Brüning A, Köhler T, Quist S, Wang-Gohrke S, Moebus V J, Kreienberg R, Runnebaum I B
Department of Obstetrics and Gynecology, University of Freiburg, Germany.
Hum Gene Ther. 2001 Mar 1;12(4):391-9. doi: 10.1089/10430340150504019.
Recombinant adenoviruses expressing a therapeutic gene are currently used in clinical studies for treatment of advanced ovarian cancer. We therefore tested whether the expression level of primary (CAR) and secondary adenovirus receptors (integrins) was predictive of the efficacy of adenoviral gene transfer in ovarian cancer cells. Adenoviral transduction efficiency (ATE) was determined with an E1-deleted adenovirus type 5 expressing beta-galactosidase under a CMV promoter (AdGal). ATE was studied in relationship to the expression level of both CAR (coxsackie and adenovirus receptor) and integrins. A representative sample of 25 permanent human cell lines established from advanced ovarian cancer in our laboratory and the OV-2774 cell line were tested. Overall, ATE increased with increasing titers of AdGal. At a given titer of 50 infectious units per cell, transduction efficiency varied from 6 to 94% among the individual cell lines. All cell lines expressed CAR and integrin alpha(v)beta(5), but no relation between ATE and expression level of CAR or alpha(v)beta(5) integrin was observed. In contrast, cell lines with poor ATE, despite expressing high levels of CAR, lacked expression of integrins alpha(v)beta(3) and alpha(5)beta(1). Reconstitution of alpha(v)beta(3) integrin by reexpressing the beta(3) subunit significantly enhanced ATE of ovarian cancer cells. In ovarian cancer, neither integrins nor CAR alone appear to be potentially useful predictive markers for ATE by serotype 5 adenovirus in clinical gene therapy.
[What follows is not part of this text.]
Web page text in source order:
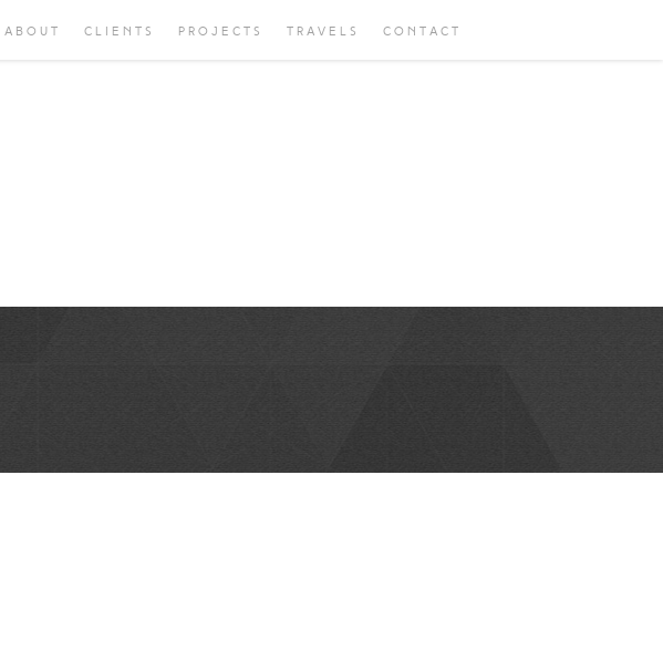
ABOUT CLIENTS PROJECTS TRAVELS CONTACT

A minimum level of CAR necessary for binding of adenoviruses was observed in all tested ovarian cancer cell lines. Loss of alpha(v)beta(3) integrin is frequently associated with advanced stages of ovarian cancer and can significantly reduce ATE.
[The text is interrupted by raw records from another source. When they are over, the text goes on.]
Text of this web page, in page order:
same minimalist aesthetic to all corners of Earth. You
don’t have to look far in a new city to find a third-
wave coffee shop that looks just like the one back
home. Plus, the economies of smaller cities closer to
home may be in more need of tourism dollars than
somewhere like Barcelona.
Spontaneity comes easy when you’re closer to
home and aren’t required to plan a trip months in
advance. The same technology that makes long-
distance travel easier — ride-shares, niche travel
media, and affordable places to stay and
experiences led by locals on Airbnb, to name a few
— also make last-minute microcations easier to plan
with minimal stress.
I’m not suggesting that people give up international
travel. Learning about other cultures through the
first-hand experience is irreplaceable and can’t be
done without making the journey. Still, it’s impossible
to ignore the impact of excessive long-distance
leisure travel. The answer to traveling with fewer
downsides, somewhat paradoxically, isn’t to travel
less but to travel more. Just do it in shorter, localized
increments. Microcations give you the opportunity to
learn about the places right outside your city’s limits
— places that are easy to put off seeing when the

表达治疗性基因的重组腺病毒目前正用于晚期卵巢癌治疗的临床研究。因此,我们测试了主要(柯萨奇病毒和腺病毒受体,CAR)和次要腺病毒受体(整合素)的表达水平是否可预测腺病毒基因转移在卵巢癌细胞中的疗效。使用在巨细胞病毒(CMV)启动子下表达β-半乳糖苷酶的E1缺失5型腺病毒(AdGal)测定腺病毒转导效率(ATE)。研究了ATE与CAR(柯萨奇病毒和腺病毒受体)和整合素表达水平的关系。测试了从我们实验室的晚期卵巢癌建立的25种永久性人类细胞系的代表性样本以及OV - 2774细胞系。总体而言,ATE随AdGal滴度增加而增加。在每细胞50个感染单位的给定滴度下,各细胞系间的转导效率从6%到94%不等。所有细胞系均表达CAR和整合素α(v)β(5),但未观察到ATE与CAR或α(v)β(5)整合素表达水平之间的关系。相反,尽管ATE较差的细胞系表达高水平的CAR,但缺乏整合素α(v)β(3)和α(5)β(1)的表达。通过重新表达β(3)亚基来重建α(v)β(3)整合素可显著提高卵巢癌细胞的ATE。在卵巢癌中,单独的整合素或CAR似乎都不是5型腺病毒在临床基因治疗中用于预测ATE的潜在有用标志物。在所有测试的卵巢癌细胞系中均观察到腺病毒结合所需的最低CAR水平。α(v)β(3)整合素的缺失常与卵巢癌的晚期相关,并且可显著降低ATE。